The fact that I was so easily able to extract data from a local unencrypted iPhone backup got me thinking. Since I now had my data outside of Momento Classic, perhaps there was a way to get it back in, either to Momento Classic or the new version of Momento. For this to work, I’d need to modify data in an unencrypted backup on my Mac and then restore that backup to an iPhone.
To make a long story short, I struck out, despite my extreme cleverness in finding the necessary inscrutably named file in the local iPhone backup and replacing it with an identically named version of the extracted SQLite database. For one test, I modified the database slightly; for another, I replaced the 2014 version with the 2021 version. With the modified version of a database injected into the new version of Momento, it launched fresh, with no entries at all. Replacing the 2014 database with the 2021 version seemingly corrupted the backup because the restore included only a single third-party app, not the large collection that should have been there.
I guess I’m not surprised that injecting data into a backup and restoring doesn’t work because it feels like it could be a security vulnerability. After I published this article, the developer of iPhone Backup Extractor said that it could have recalculated the necessary checksums after updating the data in the backup. However, that didn’t prove to be necessary.
A Happy Reversal of Fortune
Remember how I had assiduously prevented the iPhone 6s from upgrading from iOS 12 to iOS 14.5.1? I did that because Momento Classic stopped working in iOS 14.5. However, I had also pulled an iPhone 7 running iOS 14.0 out of the closet while figuring out what I had available for testing. It didn’t contain the latest version of Momento Classic’s data, but the app still launched. As part of the testing to see if I could inject data into a backup, I brought the iPhone 7 into play, figuring that I could restore a modified iPhone 11 Pro backup to it. As before, I was stymied by the need to upgrade to iOS 14.5.1, but this time I let it upgrade itself. The injection test failed, but you can imagine my surprise when Momento Classic launched, even if it had no data in it. Wait, what?
Apparently, whatever prevented Momento Classic from launching in iOS 14.5 was also related to running on an iPhone 11 Pro. Trying it on an iPhone 7 changed the underlying elements such that it could launch.
I erased the iPhone 7 again—I can’t tell you how many times I did this—and restored it from the previous night’s iCloud backup from my iPhone 11 Pro. Once it was operational, I checked Momento Classic again, and again it worked, letting me create a separate backup and export the data as a text file as well. Next, I opened the new version of Momento and imported the data from the old version. And finally, I made a backup from the new version on the iPhone 7 and was able to restore it into the version I have on the iPhone 11 Pro. Success!
All’s well that ends well, but you know how I say that upgrading isn’t really optional, even if you can put it off temporarily? (If not, go read “Why You Should Upgrade (On Your Own Terms),” 4 September 2015.) This experience is yet another reason why you can’t fall too far behind with upgrades. I made one decision not to upgrade long ago and then failed to think about it again. It’s possible that Momento warned me subsequently, though I have no memory of that happening; regardless, I knew I was using an ancient app and have no one to blame but myself for what happened.
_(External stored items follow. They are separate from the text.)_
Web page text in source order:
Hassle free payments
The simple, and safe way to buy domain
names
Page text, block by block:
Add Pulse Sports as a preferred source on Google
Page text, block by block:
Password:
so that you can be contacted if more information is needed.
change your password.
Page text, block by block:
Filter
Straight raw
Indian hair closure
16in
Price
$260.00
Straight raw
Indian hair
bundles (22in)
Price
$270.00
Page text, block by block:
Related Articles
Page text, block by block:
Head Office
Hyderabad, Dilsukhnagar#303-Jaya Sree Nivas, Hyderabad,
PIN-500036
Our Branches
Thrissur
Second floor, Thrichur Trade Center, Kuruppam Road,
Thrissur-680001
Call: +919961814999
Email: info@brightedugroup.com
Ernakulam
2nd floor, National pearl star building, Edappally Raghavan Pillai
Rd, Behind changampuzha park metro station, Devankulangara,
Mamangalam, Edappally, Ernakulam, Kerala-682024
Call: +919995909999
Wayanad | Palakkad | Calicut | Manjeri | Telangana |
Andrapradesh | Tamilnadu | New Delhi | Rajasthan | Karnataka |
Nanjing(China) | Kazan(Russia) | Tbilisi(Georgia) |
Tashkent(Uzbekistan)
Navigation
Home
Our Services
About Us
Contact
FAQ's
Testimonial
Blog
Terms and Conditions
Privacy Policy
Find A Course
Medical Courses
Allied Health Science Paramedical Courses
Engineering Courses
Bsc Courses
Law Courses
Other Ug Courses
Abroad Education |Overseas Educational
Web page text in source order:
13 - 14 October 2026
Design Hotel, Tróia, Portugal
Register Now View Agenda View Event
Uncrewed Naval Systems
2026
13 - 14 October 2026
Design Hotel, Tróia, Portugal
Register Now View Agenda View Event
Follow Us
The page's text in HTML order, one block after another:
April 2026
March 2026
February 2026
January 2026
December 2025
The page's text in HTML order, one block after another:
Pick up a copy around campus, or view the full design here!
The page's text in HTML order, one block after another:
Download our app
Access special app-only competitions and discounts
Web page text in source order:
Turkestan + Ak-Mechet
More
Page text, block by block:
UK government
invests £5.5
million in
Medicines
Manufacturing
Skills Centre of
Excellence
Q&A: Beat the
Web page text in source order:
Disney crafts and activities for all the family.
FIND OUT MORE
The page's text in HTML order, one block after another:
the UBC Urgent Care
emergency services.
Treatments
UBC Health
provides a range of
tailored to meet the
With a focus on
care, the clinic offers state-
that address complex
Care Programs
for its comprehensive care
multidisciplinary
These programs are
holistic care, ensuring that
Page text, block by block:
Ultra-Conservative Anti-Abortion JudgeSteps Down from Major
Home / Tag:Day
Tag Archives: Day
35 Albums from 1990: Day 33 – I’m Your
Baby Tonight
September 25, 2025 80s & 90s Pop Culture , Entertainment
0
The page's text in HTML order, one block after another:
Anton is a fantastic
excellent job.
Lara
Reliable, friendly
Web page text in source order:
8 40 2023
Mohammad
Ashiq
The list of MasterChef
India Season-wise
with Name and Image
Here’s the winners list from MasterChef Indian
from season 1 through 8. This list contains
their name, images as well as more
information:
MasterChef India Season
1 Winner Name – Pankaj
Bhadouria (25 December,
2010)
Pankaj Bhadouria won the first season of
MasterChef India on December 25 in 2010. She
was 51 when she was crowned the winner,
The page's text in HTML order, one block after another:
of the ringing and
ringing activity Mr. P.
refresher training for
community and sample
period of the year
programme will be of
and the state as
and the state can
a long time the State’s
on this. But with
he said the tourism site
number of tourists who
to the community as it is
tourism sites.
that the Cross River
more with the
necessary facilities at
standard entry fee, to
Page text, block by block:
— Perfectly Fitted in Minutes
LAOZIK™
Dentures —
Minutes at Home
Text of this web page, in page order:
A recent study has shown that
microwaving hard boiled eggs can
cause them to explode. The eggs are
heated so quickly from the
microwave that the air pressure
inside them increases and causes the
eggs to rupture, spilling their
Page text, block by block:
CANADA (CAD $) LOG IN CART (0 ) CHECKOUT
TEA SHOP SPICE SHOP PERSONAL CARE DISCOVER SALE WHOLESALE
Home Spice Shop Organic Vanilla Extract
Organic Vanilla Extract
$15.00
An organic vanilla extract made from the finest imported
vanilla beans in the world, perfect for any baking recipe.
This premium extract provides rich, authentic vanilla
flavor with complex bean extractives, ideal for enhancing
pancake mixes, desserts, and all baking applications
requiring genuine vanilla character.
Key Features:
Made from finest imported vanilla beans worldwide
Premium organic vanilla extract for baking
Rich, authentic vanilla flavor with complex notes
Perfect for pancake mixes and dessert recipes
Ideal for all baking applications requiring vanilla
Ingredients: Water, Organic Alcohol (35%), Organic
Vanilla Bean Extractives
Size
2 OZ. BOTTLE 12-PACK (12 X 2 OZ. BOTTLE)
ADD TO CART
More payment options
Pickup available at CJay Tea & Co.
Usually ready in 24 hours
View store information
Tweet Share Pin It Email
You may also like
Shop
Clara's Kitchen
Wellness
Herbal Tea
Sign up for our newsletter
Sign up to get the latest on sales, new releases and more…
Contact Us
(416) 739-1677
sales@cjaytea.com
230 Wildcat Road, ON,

A Late-Breaking Better Solution and Clue
After I published this article (but before it appeared in a TidBITS issue, after which we don’t make changes), Steve Nicolai left a comment saying that he had solved a similar issue with an old app refusing to launch under iOS 14.5 by offloading and reloading it. Initially, I read that as deleting and reinstalling. In a test with Momento Classic on my iPhone 11 Pro, I confirmed that he was correct, but deleting the app erased its data too. Data loss aside, this was a significant step forward, since it brought a previously inaccessible app back to life in situ.
Then Steve set me straight. He was referring to the process of offloading an app to save space, which you do in Settings > General > iPhone Storage. Tap the magnifying glass icon at the top to search for the app you want, tap Offload App, tap Offload App again in the prompt, and once it has been removed from your iPhone, tap Reinstall App. When I did that with the NME Digital app, it came back to life!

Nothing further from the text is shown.